Other researchers have raised similar concerns. For example, Kimball et al., (2012) showed that delaying metamemory judgments and restudy choices did not improve cued recall. However, unlike our study, Kimball et al. did not correct metamemory illusions but investigated the general beneficial effect of delaying judgments on metamemory accuracy (see meta-analysis by Rhodes & Tauber 2011). Although correcting a strong metamemory illusion might be assumed to have a clearer effect on metamemory control and memory, this was not the case in our study. Further, Begg et al. (1992) showed that, whereas metamemory monitoring after a delay allowed participants to detect items that were not well learned, these items benefitted from restudy as much as items that participants deemed well learned. From our results, we may conclude that source memory does not benefit very much from the restudy of selected materials, even if the restudy choices are based on accurate metamemory monitoring. Thus, remedying metamemory illusions alone may not always be sufficient to improve learning behavior and memory. People may need to learn how to effectively translate their improved metamemory monitoring into metamemory control so that they select appropriate study strategies for the task at hand. Critically, they may further need to learn how to translate improved metamemory control into enhanced memory. In the future, other metamemory illusions should be studied to investigate the generalizability of our results.

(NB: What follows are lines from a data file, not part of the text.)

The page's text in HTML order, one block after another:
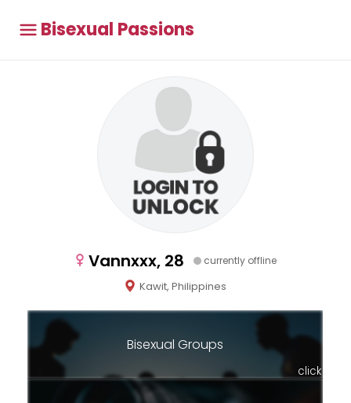
Bisexual Passions
Vannxxx, 28 currently offline
Kawit, Philippines
Bisexual Groups
click
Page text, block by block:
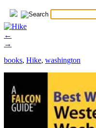
←
→
books, Hike, washington
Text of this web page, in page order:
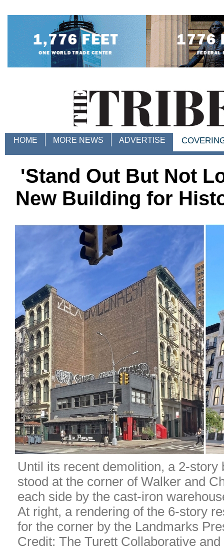
HOME MORE NEWS ADVERTISE
'Stand Out But Not
New Building for
Until its recent demolition, a 2-story
stood at the corner of Walker and
each side by the cast-iron
At right, a rendering of the 6-story
for the corner by the Landmarks
Credit: The Turett Collaborative

Appendix: Effects of Metamemory Monitoring and Control on Source Guessing

We want to comment on an interesting observation regarding source guessing not mentioned in the main text. When people do not remember the source of information in a source-monitoring task, they must guess the source (see Figure 4). Schema-based expectations typically bias source guessing toward the source that is schema-consistent with the test item. That is, if people do not remember the source of an item, they tend to guess that it originated from an expected source (Arnold et al., 2013; Bayen & Kuhlmann, 2011; Bayen et al., 2000; Bell et al., 2012; Ehrenberg & Klauer, 2005; Kroneisen & Bell, 2013; Kroneisen et al., 2015; Kuhlmann et al., 2012; Küppers & Bayen, 2014; Schaper & Bayen, 2021; Schaper et al., 2019a, b, 2021; Spaniol & Bayen, 2002; Wulff & Kuhlmann, 2020).

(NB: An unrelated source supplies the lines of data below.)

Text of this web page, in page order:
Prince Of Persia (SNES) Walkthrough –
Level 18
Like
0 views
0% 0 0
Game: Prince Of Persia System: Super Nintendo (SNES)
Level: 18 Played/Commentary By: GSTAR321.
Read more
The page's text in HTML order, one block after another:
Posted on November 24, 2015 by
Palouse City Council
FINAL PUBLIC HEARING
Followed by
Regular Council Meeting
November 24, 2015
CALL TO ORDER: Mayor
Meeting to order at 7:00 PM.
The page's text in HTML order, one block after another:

Therefore, we expected source guessing to be biased in favor of the expected source. To test this, we calculated the parameter difference Δg = g – 0.50 (with g = .50 indicating unbiased source guessing and g >.50 indicating schema-consistent guessing). Participants guessed schema-consistently in the immediate-JOS group, Δg = .25 [.16, .32], and in the delayed-JOS group, Δg = .11 [< .01, .20]. Interestingly, guessing bias was significantly stronger in the immediate than in the delayed-JOS group, Δg_{immediate − delayed} = .15 [.02, .28].

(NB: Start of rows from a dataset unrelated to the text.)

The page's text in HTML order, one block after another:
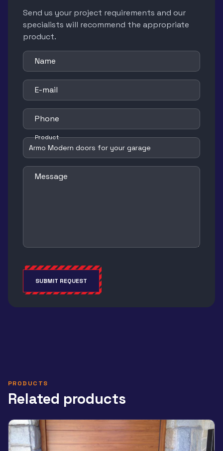
Send us your project requirements and our
specialists will recommend the appropriate
product.
Name
E-mail
Phone
Product
Message
SUBMIT REQUEST
Alternative:
PRODUCTS
Related products

This group difference in source-guessing bias may be due to the difference in restudy choices. Group differences in restudy may have resulted in different metacognitive thoughts at test. The immediate-JOS group restudied more unexpected source–item pairs. At test, this may have resulted in the conviction that if an item had been presented with the unexpected source, the source would have been remembered. This may have strongly biased participants in the immediate-JOS group to guess the expected source when they did not remember the source. Conversely, in the delayed-JOS group, participants restudied about half expected and half unexpected source–item pairs. Thus, they likely lacked a similar conviction and their schema-consistent guessing bias was less pronounced.